First published in the Telegraph on 15 October 2009
The “definitive” take on the financial crisis most probably will not be written for some decades. Neither Galbraith’s nor Friedman’s accounts of the depression appeared until some decades after the 1930s – and even now the depression is still being analysed and argued over by the experts. But if past is any precedent, we ought in the next couple of years to see some lasting and important works of art and fiction about the financial and economic crisis. After all, Steinbeck turned out The Grapes of Wrath before the end of the 1930s.
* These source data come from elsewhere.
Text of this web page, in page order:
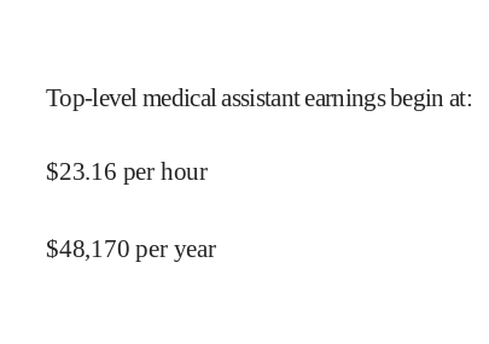
Top-level medical assistant earnings begin at:
$23.16 per hour
$48,170 per year
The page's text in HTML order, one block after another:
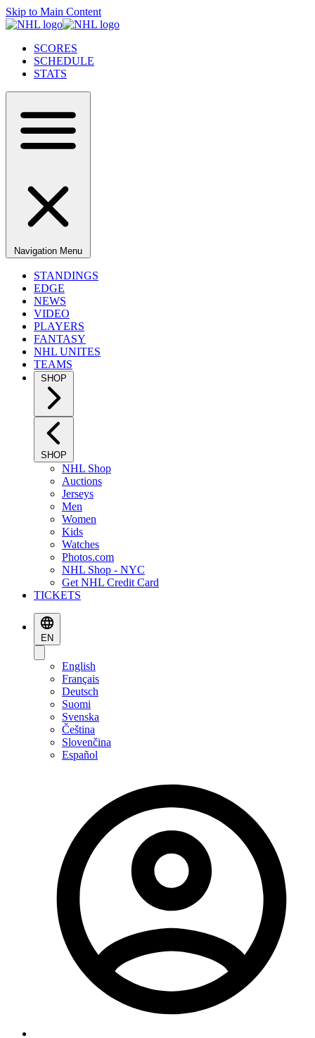
Skip to Main Content
SCORES
SCHEDULE
STATS
Navigation Menu
STANDINGS
EDGE
NEWS
VIDEO
PLAYERS
FANTASY
NHL UNITES
TEAMS
SHOP
SHOP
NHL Shop
Auctions
Jerseys
Men
Women
Kids
Watches
Photos.com
NHL Shop - NYC
Get NHL Credit Card
TICKETS
EN
English
Français
Deutsch
Suomi
Svenska
Čeština
Slovenčina
Español
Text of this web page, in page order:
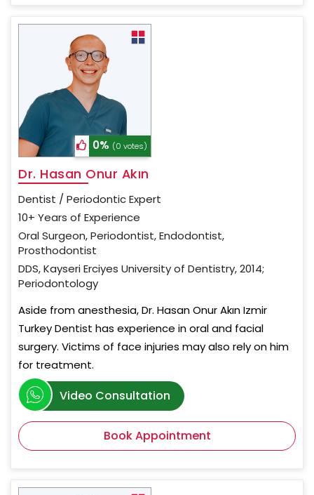
0% (0 votes)
Dr. Hasan Onur Akın
Dentist / Periodontic Expert
10+ Years of Experience
Oral Surgeon, Periodontist, Endodontist,
Prosthodontist
DDS, Kayseri Erciyes University of Dentistry, 2014;
Periodontology
Aside from anesthesia, Dr. Hasan Onur Akın Izmir
Turkey Dentist has experience in oral and facial
surgery. Victims of face injuries may also rely on him
for treatment.
Video Consultation
Book Appointment

All of which makes it so much more frustrating that David Hare’s take on the crisis, “The Power of Yes [http://nationaltheatre.org.uk/50093/productions/the-power-of-yes.html]” (on currently at the National Theatre), is such a disappointment and a missed opportunity. The play isn’t really a play, but sits somewhere between a “story” (as one character describes it at the start) and a lecture. It is rather like having someone stand up in front of you and read you a selection of features from the financial press over the past year. Fine as it goes, but I prefer doing the reading myself rather than having someone doing it out loud for me (and having to paying for the privilege).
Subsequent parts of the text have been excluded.